Three of the variables (height, weight, igf1) contain FACTOR type information. One of the variables (age) contains numeric information. I have been unable to successfully implement complete.cases and/or na.omit across them: those functions only seem to work on $age, where they eliminate the five NA values (but don't touch the other variables)

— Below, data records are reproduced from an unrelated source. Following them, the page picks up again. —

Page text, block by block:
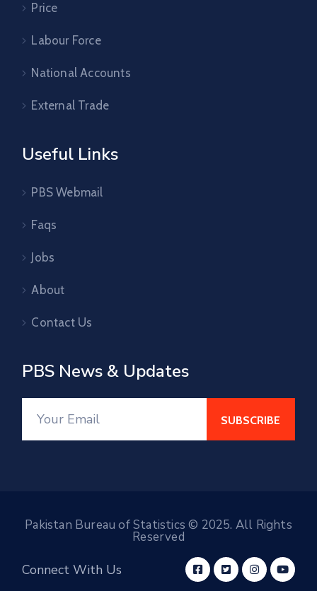
Price
Labour Force
National Accounts
External Trade
Useful Links
PBS Webmail
Faqs
Jobs
About
Contact Us
PBS News & Updates
Pakistan Bureau of Statistics © 2025. All Rights
Reserved
Connect With Us
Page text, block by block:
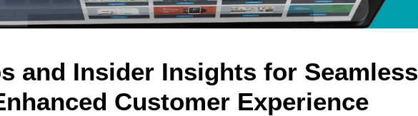
and Insider Insights for Seamless
Customer Experience
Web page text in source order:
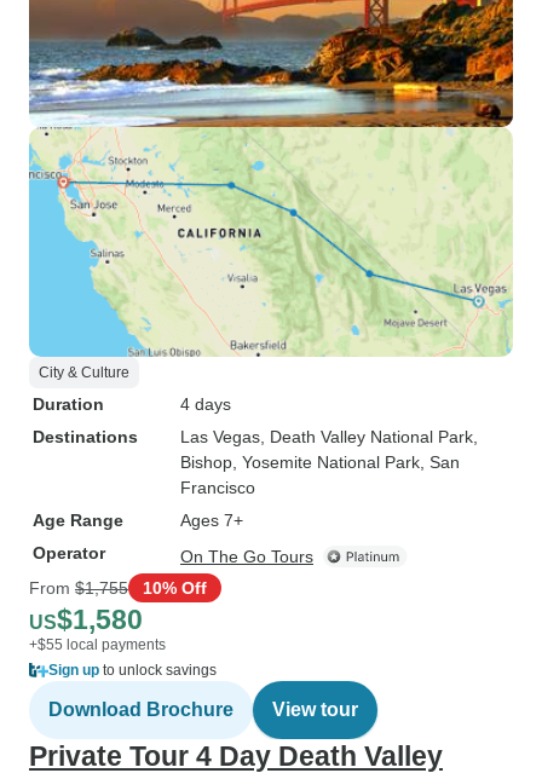
City & Culture
Duration
4 days
Destinations
Las Vegas , Death Valley National Park
Bishop , Yosemite National Park , San
Francisco
Age Range
Ages 7+
Operator
On The Go Tours
From $1,755 10% Off
US$1,580
+$55 local payments
Sign up to unlock savings
Download Brochure View tour
Private Tour 4 Day Death Valley
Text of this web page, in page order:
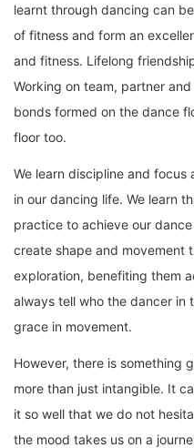
learnt through dancing can
of fitness and form an
and fitness. Lifelong
Working on team, partner
bonds formed on the dance
floor too.
We learn discipline and
in our dancing life. We learn
practice to achieve our
create shape and movement
exploration, benefiting them
always tell who the dancer in
grace in movement.
However, there is something
more than just intangible. It
it so well that we do not
the mood takes us on a
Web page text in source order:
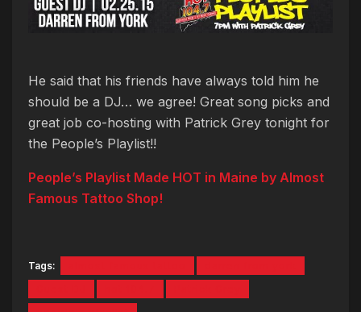
He said that his friends have always told him he
should be a DJ… we agree! Great song picks and
great job co-hosting with Patrick Grey tonight for
the People’s Playlist!!
People’s Playlist Made HOT in Maine by Almost
Famous Tattoo Shop!
Tags:
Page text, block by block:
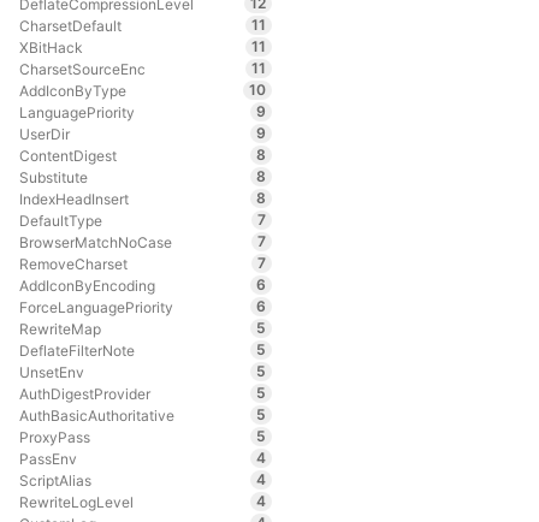
DeflateCompressionLevel
CharsetDefault
11
XBitHack
11
CharsetSourceEnc
11
AddIconByType
10
LanguagePriority
9
UserDir
9
ContentDigest
8
Substitute
8
IndexHeadInsert
8
DefaultType
7
BrowserMatchNoCase
7
RemoveCharset
7
AddIconByEncoding
6
ForceLanguagePriority
6
RewriteMap
5
DeflateFilterNote
5
UnsetEnv
5
AuthDigestProvider
5
AuthBasicAuthoritative
5
ProxyPass
5
PassEnv
4
ScriptAlias
4
RewriteLogLevel
4
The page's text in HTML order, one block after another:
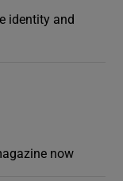
identity and
now
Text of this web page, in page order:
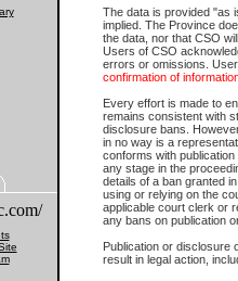
The data is provided "as
implied. The Province
the data, nor that CSO
Users of CSO
errors or omissions.
confirmation of
Every effort is made to
remains consistent with
disclosure bans.
in no way is a
conforms with
any stage in the
details of a ban granted
using or relying on the
applicable court clerk or
any bans on publication
Publication or disclosure
result in legal action,
Date Range
Search Traffic/
Participant Name
File Number
Agency
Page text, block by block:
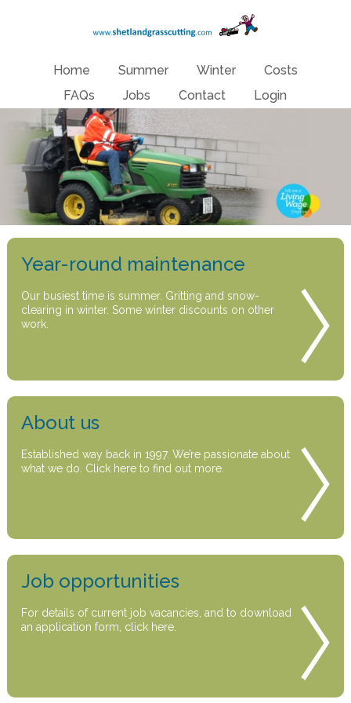
Home Summer Winter
Costs
FAQs
Jobs Contact Login
Year-round maintenance
Our busiest time is summer. Gritting and snow-
clearing in winter. Some winter discounts on other
work.
About us
Established way back in 1997. We’re passionate about
what we do. Click here to find out more.
Job opportunities
For details of current job vacancies, and to download
an application form, click here.
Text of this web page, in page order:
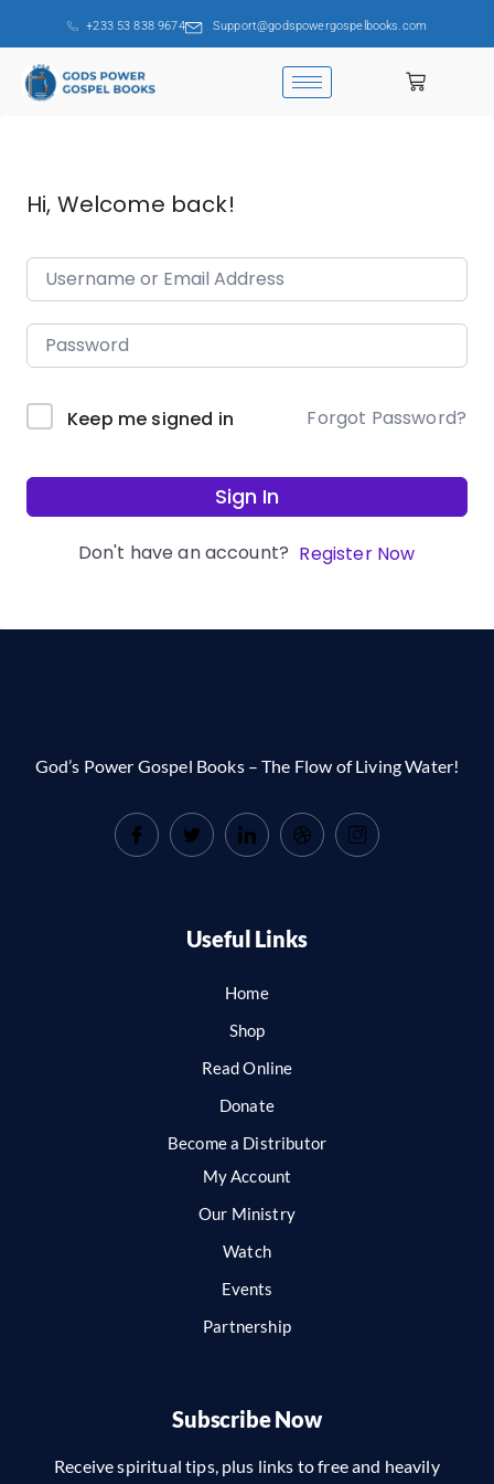
+233 53 838 9674 Support@godspowergospelbooks.com
Hi, Welcome back!
Keep me signed in Forgot Password?
Sign In
Don't have an account? Register Now
God’s Power Gospel Books – The Flow of Living Water!
Useful Links
Home
Shop
Read Online
Donate
Become a Distributor
My Account
Our Ministry
Watch
Events
Partnership
Subscribe Now
Receive spiritual tips, plus links to free and heavily
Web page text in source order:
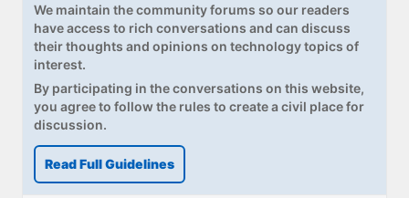
We maintain the community forums so our readers
have access to rich conversations and can discuss
their thoughts and opinions on technology topics of
interest.
By participating in the conversations on this website,
you agree to follow the rules to create a civil place for
discussion.
Read Full Guidelines
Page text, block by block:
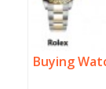
Buying
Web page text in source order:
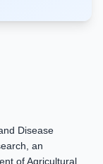
Disease
an
of Agricultural
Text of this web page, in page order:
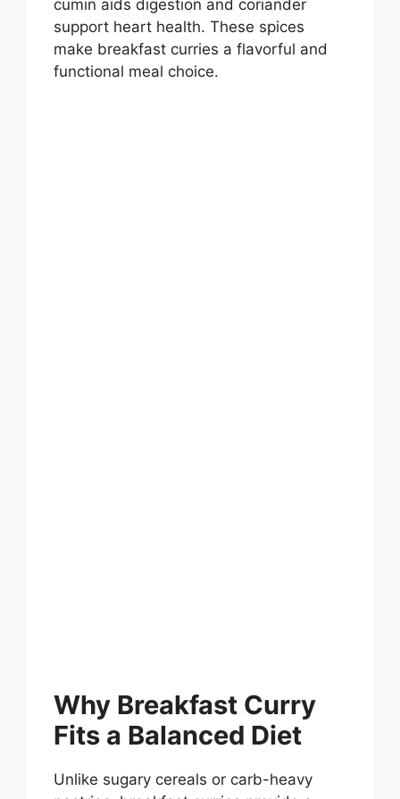
cumin aids digestion and coriander
support heart health. These spices
make breakfast curries a flavorful and
functional meal choice.
Why Breakfast Curry
Fits a Balanced Diet
Unlike sugary cereals or carb-heavy

I need help cutting out the NA values in the remaining variables. Again, when I'm done, I should have 858 observations.
Upvotes: 2
Views: 37724
Reputation: 10060
If you are reading data from file, use the read.table option bellow:
read.table(...,quote="")
If you conditionally created NAs, like:
df[condition] <- NA
make sure you never use it quoted ("NA").
Upvotes: 0
Reputation: 99331
Why not make things a lot less stressful and read the .txt
version of the data instead? I found it in the data list on the same page as the .csv
. It isn't spaced abnormally like the .csv
file and there is no fiddling around with read.csv
arguments (which I did for quite a while before finding the other file).
con <- "http://people.sc.fsu.edu/~jburkardt/datasets/iswr/juul2.txt"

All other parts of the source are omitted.